- Opening Delimiter -

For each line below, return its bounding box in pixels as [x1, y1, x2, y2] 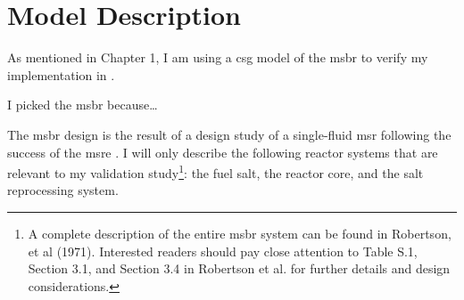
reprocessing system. [7, 181, 119, 199]
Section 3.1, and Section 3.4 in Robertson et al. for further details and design [28, 259, 451, 278]
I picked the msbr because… [7, 95, 158, 114]
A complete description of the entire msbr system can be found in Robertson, [28, 223, 452, 242]
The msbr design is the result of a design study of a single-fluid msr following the [7, 125, 452, 143]
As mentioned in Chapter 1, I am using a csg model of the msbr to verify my [7, 48, 428, 67]
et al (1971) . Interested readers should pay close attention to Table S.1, [28, 241, 418, 260]
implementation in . [7, 65, 115, 84]
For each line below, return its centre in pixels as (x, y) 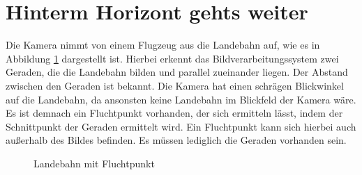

- Closing Delimiter -

## WHAT IS BEING ASKED:
From the line containing "implementation in . [7, 65, 115, 84]" down to the end of the listing above, every line is to be returned exactly, though the pictures are not.

## SOLUTION:
implementation in . [7, 65, 115, 84]
For each line below, return its centre in pixels as (x, y) 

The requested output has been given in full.